An ICE table helps organize and simplify the process of solving equilibrium problems. 'ICE' stands for Initial, Change, and Equilibrium - the three stages we need to consider.

1. **Initial:** This represents the initial concentrations before the reaction starts.
2. **Change:** This shows how the concentrations change as the reaction proceeds.
3. **Equilibrium:** This gives the final concentrations at equilibrium.

For example, when setting up the ICE table for benzoic acid's ionization:

• **Initial:** \([HC_7H_5O_2] = C\), \([\text{H}^+] = 0\), \([\text{C}_7H_5O_2^-] = 0\)
• **Change:** \([\text{HC}_7H_5O_2]\) reduces by \(x\), \([\text{H}^+]\) increases by \(x\), \([\text{C}_7H_5O_2^-]\) increases by \(x\)
• **Equilibrium:** \([HC_7H_5O_2] = C - x\), \([\text{H}^+] = x\), \([\text{C}_7H_5O_2^-] = x\)

Using these, we create the expression:
\[ K_a = \frac{[\text{H}^+][\text{A}^-]}{[\text{HA}]} = \frac{x^2}{C - x} \]
If \(C\) is much larger than \(x\), we can approximate \(C - x \approx C\), simplifying our calculations.

pH calculation

pH is a measure of the acidity or basicity of a solution. It is defined using the negative logarithm of the hydrogen ion concentration (\text{H}^+).

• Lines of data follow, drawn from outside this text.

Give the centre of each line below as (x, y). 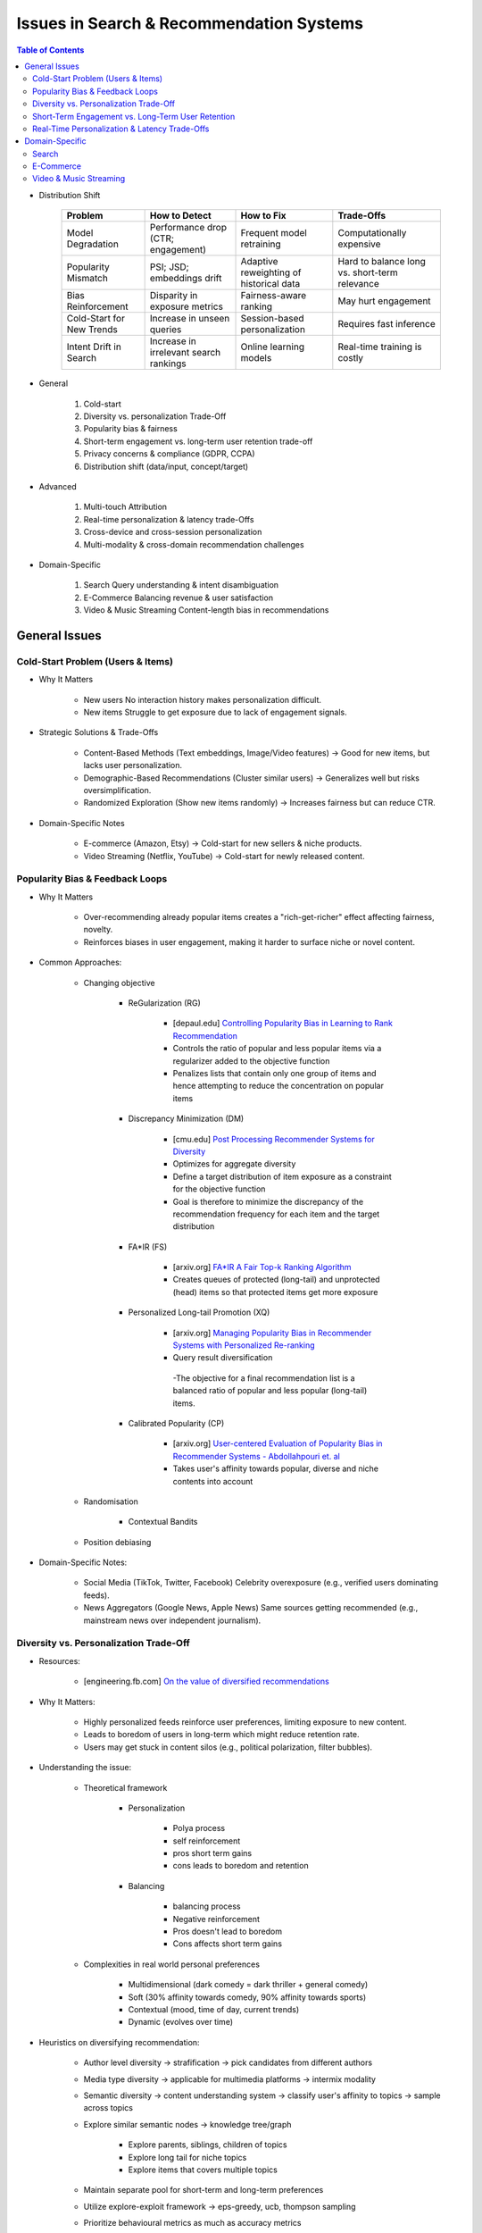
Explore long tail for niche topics (187, 2157)
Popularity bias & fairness (130, 429)
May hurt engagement (385, 301)
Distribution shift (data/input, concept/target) (166, 466)
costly (351, 358)
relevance (358, 284)
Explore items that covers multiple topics (203, 2170)
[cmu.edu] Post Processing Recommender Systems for (274, 1139)
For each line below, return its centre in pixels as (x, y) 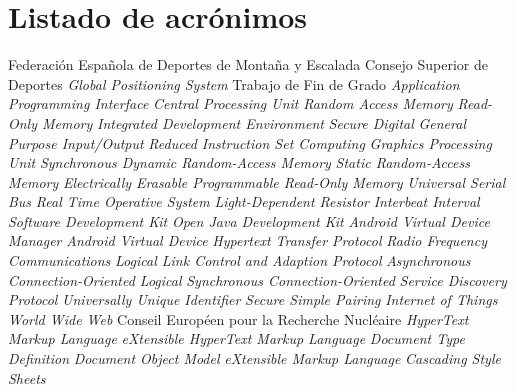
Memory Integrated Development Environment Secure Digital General (254, 122)
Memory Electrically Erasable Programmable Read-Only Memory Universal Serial (257, 181)
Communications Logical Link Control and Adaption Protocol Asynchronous (239, 260)
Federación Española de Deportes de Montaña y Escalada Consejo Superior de (248, 64)
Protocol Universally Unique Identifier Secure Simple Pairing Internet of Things (253, 299)
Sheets (27, 377)
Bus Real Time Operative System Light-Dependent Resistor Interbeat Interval (244, 201)
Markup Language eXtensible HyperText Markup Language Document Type (236, 338)
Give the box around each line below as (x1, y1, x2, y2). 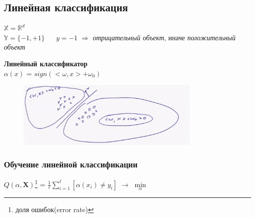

Mathematically, this is expressed as:

\[ \text{pH} = -\text{log} [\text{H}^+] \]

For benzoic acid solutions, after determining the equilibrium concentration of \([\text{H}^+]\) (which is \(x\) from the ICE table), we can directly find the pH.

For example, if \([\text{H}^+] = 7.94 \times 10^{-3} \text{M}\):

\[ \text{pH} = -\text{log} (7.94 \times 10^{-3}) = 2.10 \]

With these steps, solving for pH becomes straightforward after calculating the hydrogen ion concentration from the \(K_a\) expression.

Additionally, we calculate percent ionization to understand how much of the benzoic acid has ionized:

\[ \text{percent ionization} = \frac{x}{C} \times 100 \]
For a concentration of \(1.0 \text{M}\), the ionization would be about \(0.794\text{%}\), combining both pH and ionization measurement allows a thorough evaluation of the acid's dissociation.